Gina Ryan was among those snapping pictures of the makeshift sign. She said she began listening to Bowie in earnest ten years ago while in college, and was particularly fond of the singer’s music during his Ziggy Stardust persona phase.
“It’s just a testament to how many people in Austin will always be fans,” she said.
Israel Freeland also stopped by to take some photographs. He caught Bowie in concert during the U.S. leg of his “Outside” tour in 1995, he said.
“I think it’s cool,” Freeland said. “It’s neat that somebody was able to pull it off without being spotted.

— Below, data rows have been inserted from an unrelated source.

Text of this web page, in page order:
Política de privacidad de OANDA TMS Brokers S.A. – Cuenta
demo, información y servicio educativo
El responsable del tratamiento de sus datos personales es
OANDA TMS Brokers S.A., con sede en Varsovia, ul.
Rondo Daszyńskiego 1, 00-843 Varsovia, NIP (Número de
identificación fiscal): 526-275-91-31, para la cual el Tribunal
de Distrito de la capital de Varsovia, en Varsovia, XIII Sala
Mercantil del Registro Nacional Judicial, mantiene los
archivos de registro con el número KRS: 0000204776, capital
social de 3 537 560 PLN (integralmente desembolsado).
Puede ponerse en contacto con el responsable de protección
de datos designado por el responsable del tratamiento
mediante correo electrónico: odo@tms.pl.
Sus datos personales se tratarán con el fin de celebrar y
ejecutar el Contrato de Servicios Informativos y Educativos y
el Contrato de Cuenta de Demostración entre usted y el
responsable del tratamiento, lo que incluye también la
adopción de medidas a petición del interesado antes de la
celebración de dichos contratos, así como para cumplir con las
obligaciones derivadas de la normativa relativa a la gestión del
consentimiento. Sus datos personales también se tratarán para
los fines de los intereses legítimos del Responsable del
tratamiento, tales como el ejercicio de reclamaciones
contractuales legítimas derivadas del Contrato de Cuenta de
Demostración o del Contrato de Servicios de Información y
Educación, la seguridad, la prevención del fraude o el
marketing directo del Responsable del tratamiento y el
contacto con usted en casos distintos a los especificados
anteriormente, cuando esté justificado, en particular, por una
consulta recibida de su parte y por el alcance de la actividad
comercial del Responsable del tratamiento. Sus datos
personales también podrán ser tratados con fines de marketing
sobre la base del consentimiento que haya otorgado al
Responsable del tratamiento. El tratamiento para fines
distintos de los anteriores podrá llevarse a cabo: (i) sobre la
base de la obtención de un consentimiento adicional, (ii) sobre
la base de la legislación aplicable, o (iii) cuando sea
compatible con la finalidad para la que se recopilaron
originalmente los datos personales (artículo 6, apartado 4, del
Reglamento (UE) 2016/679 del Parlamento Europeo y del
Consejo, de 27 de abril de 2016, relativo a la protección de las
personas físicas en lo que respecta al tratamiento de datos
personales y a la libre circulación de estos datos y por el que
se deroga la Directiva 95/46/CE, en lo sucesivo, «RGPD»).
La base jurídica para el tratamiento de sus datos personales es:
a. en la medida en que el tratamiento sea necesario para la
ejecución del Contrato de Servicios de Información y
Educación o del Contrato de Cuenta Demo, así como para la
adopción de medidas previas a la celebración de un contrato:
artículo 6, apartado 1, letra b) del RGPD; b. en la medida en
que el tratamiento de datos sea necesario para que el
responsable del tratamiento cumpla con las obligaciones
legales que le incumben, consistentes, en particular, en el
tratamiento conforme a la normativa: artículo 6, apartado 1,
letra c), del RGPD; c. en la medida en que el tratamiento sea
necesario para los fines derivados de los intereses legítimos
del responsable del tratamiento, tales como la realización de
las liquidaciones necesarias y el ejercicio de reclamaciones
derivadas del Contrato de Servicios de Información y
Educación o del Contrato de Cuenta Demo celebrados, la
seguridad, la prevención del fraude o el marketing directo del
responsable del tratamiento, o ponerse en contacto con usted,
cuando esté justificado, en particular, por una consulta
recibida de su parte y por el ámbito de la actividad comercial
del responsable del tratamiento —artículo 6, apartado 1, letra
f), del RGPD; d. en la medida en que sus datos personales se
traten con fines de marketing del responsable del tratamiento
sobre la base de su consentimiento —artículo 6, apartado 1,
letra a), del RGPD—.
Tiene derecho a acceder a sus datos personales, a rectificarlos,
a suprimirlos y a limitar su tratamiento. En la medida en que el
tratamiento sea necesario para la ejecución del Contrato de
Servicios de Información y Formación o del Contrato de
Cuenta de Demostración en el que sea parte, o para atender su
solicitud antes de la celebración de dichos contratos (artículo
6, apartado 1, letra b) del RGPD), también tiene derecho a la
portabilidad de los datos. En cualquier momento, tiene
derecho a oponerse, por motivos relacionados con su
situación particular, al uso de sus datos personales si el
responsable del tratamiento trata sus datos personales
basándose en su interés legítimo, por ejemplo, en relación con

But then again, it’s even cooler that the city is allowing it to stay up.”
A staff sergeant in the U.S. Army, Freelander added he wasn’t offended at the temporary re-naming of a section of street intended to honor an Alamo defender. After all, this is Austin--widely known as the live music capital of the world, he suggested.
“It’s all in good fun, and the city is looking at it as that by letting it stand so people can grab their pictures,” he said. ”It’ll go back, but it’s something unique for us.”
However, law enforcement has taken a decidedly different view.
A police department representative tells the Austin American Statesman whoever is responsible for the alteration could face theft and criminal mischief charges. The degree of each misdemeanor depends on the manpower and time it takes to switch the sign back, police said.
But for Bowie fans still mourning his unexpected death, the person responsible has emerged as something of a folk hero, if just for one day.
Bowie succumbed to cancer on Jan. 10.